Friday 20 October 2017

The Contours of Pain

The second week out of hospital presents different challenges to the first. With the tireless T always ready to help, we are slowly adjusting to my pain and to my incapacity. In the last couple of days I’ve become able to get into and out of bed by myself. I can also put my own trousers and shoes on, although not my socks and pants. I am feeble and awkward in my movements so T supervises me carefully. I have become like a toddler who needs to be closely watched in case they get themselves into trouble. She has placed a small brass bell, shaped like a woman with a wide skirt, at my bedside which I ring if I need help. All of this progress is very recent. It has only happened because my pain is now being much better managed.

For a long time the level of pain continued unchanged. It was relentless. It began in my wound and stabbed across my ribs into my abdomen. Pain turns you in on yourself. You are stuck in an oppressive private world. You withdraw from anything that causes the pain. And you have to take a deep breath and prepare yourself for any unavoidable movement that you know will cause pain. For me, this meant any movement of my torso and arms. I moved reluctantly and remained for hours after settling in bed or in an armchair. As every step was painful, I had to force myself to walk a little and do some breathing exercises.

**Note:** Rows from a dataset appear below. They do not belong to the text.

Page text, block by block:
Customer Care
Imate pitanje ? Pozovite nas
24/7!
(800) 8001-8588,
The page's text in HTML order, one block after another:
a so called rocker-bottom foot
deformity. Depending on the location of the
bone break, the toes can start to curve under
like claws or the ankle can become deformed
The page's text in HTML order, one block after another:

I recalled what the surgeon had told me about nerve pain at our meetings before the operation. He explained that nerves run along each rib in grooves that follow the top and bottom edges of the rib. In doing a thoracotomy he would place me on my side, slit the intercostal muscles that hold the two ribs together from back to front and then insert a mechanical device which spreads the ribs wide to make the space for the procedure on the diaphragm and lung beneath. He explained that some nerve damage was inevitable, but the extent of it depended on how deep or shallow the grooves in my ribs were and how well recessed my nerves were in these grooves. At night my back and ribs were so painful that I imagined that my nerves had been well and truly crushed in the surgery.

When I was on the ward in the Royal I met a Pharmacist called Mal who consulted with each patient about their pain and the options for pain relief. He told me that I couldn’t take the two main drugs they would give patients for nerve pain. Pregabalin was one, which I had been given previously and had taken an adverse reaction to. The other was Diclofenac, in a category of drug called NSAIDS, which I couldn’t take because I only had one kidney.  Instead I was put on a drug called Nefopam. I had been taking this three times a day but I didn’t think it was having much effect on my pain.

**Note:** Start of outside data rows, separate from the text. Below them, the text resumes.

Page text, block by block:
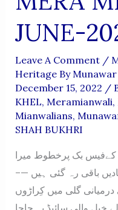
JUNE-
Leave A Comment /
Heritage By Munawar
December 15, 2022 /
KHEL, Meramianwali,
Mianwalians,
SHAH BUKHRI
منورعلی ملک کےجون 2022 کےفیس بک پرخطوط میرا
باقی رہ گئی ہیں —–
گلی میں کِراڑوں
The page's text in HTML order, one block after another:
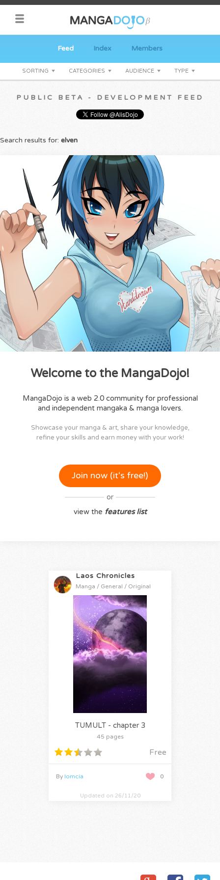
Feed Index Members
SORTING CATEGORIES AUDIENCE TYPE
PUBLIC BETA - DEVELOPMENT FEED
Search results for: elven
Welcome to the MangaDojo!
MangaDojo is a web 2.0 community for professional
and independent mangaka & manga lovers.
Showcase your manga & art, share your knowledge,
refine your skills and earn money with your work!
Join now (it‘s free!)
or
view the features list
Laos Chronicles
Manga / General / Original
TUMULT - chapter 3
45 pages
Free
0
By lomcia
Updated on 26/11/20
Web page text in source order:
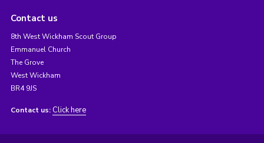
Contact us
8th West Wickham Scout Group
Emmanuel Church
The Grove
West Wickham
BR4 9JS
Contact us: Click here

I rang the ward to ask for their help. I spoke to a junior doctor who was preoccupied with patients on the ward and who wouldn’t venture an opinion on the alternative drugs I could take. I asked her to pass on a message to Mal the Pharmacist or to ask one of the senior doctors to ring me. No-one rang. I tried the ward again the next day and asked for Mal. They told me to ring the Pharmacy Department. I rang them. They told me that Mal was at work in the hospital but they would text him my number. Hours passed, I felt that I was being left on my own with the pain.

The phone rang. It was Mal. I thanked him and explained the problem. He considered it carefully. In the short run I could take more Morphine, but this wasn’t advisable because of the bad side effects on my digestion and the risks of addiction. Indeed they wanted me on the minimum dose possible and wouldn’t want to increase it. He said the only real other option was a pain-killing patch which I would wear for 12 hours each day. It was called Lidocaine and was most often used for shingles.

Armed with this knowledge I went to my new GP practice the next day. I got a locum. He listened to my story, gave me two more weeks supply of Morphine but said he wouldn’t be able to prescribe Lidocaine without some documentation from the Hospital. I left the surgery exasperated and unhappy.  When I got home I rang the Hospital and asked for Mal again. He rang me back a couple of hours later. I explained the problem. He looked up Lidocaine and found that it was only licensed in General Practice for use against shingles. He told me I would have to get one of the senior doctors on the ward to contact my GP. My heart sank. I knew this would be next to impossible, given how busy they were.

I spent another painful and unhappy night. The next morning Mal rang me again. After our phone call yesterday he had gone back to the ward and discussed my case with one of the doctors. He wanted the name and phone number of my GP. I thanked him profusely. A couple of hours later I got a call from one of the Thoracic consultants, he had spoken to my GP and I would be prescribed Lidocaine. I thanked God for the conscientious and hardworking Mal who had helped me out after I had been discharged from his responsibility.

The Lidocaine patches are A5 in size. T sticks one down my back, below the wound, and one across my ribs at the side. They feel very cool to the skin and sting a little. They are not magic, but they do take the pain down a notch. They make it possible to for me to carefully embark on simple movements. I’m delighted that I don’t have to wake T each time I want to get into or out of bed. They make short walks manageable. They also make it possible to try too much and get severe stabs of pain during, and aching soreness after, some movements. Despite this, I toddle on.